# Build Dataset Structure
Copies all images from different dataset folders in a dataset structure with _test_, _train_ and _validation_ subfolders according to a given ratio (80/10/10 by default). See example below.  

Images naming convention:  ```{shape}_{dataset}_{set}_{id}.{extension}```

In [None]:
# Source Datasets -------------------------------------------------------------
'''
[d1]
    [rock]
        name1.ext, name2.ext, ...
    [paper]
        name1.ext, name2.ext, ...
    [scissors]
        name1.ext, name2.ext, ...

[d2]
    [rock]
        name1.ext, name2.ext, ...
    [paper]
        name1.ext, name2.ext, ...
    [scissors]
        name1.ext, name2.ext, ...
'''

# Target Structure ------------------------------------------------------------
'''

[train]
    [rock]
        rock_d1_train_1.ext, rock_d2_train_2.ext, ...
    [paper]
        paper_d2_train_1.ext, paper_d1_train_2.ext, ...
    [scissors]
        scissors_d1_train_1.ext, scissors_d2_train_2.ext, ...

[test]
    [rock]
        rock_d1_test_1.ext, rock_d1_test_2.ext, ...
    [paper]
        paper_d2_test_1.ext, paper_d2_test_2.ext, ...
    [scissors]
        scissors_d1_test_1.ext, scissors_d2_test_2.ext, ...

[validation]
    [rock]
        rock_d2_validation_1.ext, rock_d1_validation_2.ext, ...
    [paper]
        paper_d2_validation_1.ext, paper_d2_validation_2.ext, ...
    [scissors]
        scissors_d1_validation_1.ext, scissors_d1_validation_2.ext, ...
'''

In [None]:
import os
import shutil
import random

root_path = 'dataset'
dataset_paths = []  # dataset folders to use, all if empty
split_ratio = [0.8, 0.1, 0.1]  # train / test / validation ratios
classes = ['rock', 'paper', 'scissors']
steps = ['train', 'test', 'validation']
img_ext = ['jpg', 'jpeg', 'png']

# define ids to be used in the new dataset img names, to avoid overwriting
train_id = 0
test_id = 0
validation_id = 0
train_img_count = 0
test_img_count = 0
validation_img_count = 0

try:
    # list all directories in root_path if dataset_paths is empty
    if len(dataset_paths) == 0:
        dataset_paths = [d for d in os.listdir(root_path) if os.path.isdir(os.path.join(root_path, d))]

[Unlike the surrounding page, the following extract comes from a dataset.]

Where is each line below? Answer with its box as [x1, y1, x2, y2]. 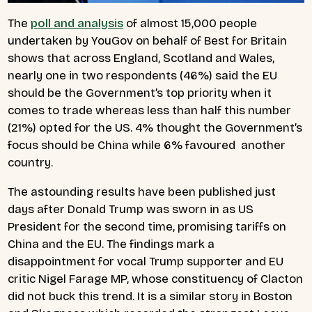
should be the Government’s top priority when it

    print(f'Loading {len(dataset_paths)} datasets: ', dataset_paths)

    # build structure
    for s in steps:
        for c in classes:
            os.makedirs(os.path.join(root_path, s, c))

    # copy files
    for d in dataset_paths:

        for c in classes:

            # list imaged in directory
            source_dir = os.path.join(root_path, d, c)
            img_list = [img for img in os.listdir(source_dir) if img.split('.')[-1].lower() in img_ext]
            img_len = len(img_list)

            # create 3 random lists of images for train, test and validation based on split ration
            train_img_len = int(img_len * split_ratio[0])
            train_img_list = random.sample(img_list, train_img_len)
            test_img_len = int(img_len * split_ratio[1])
            test_img_list = random.sample([_ for _ in img_list if _ not in train_img_list], test_img_len)
            validation_img_list = [_ for _ in img_list if _ not in train_img_list and _ not in test_img_list]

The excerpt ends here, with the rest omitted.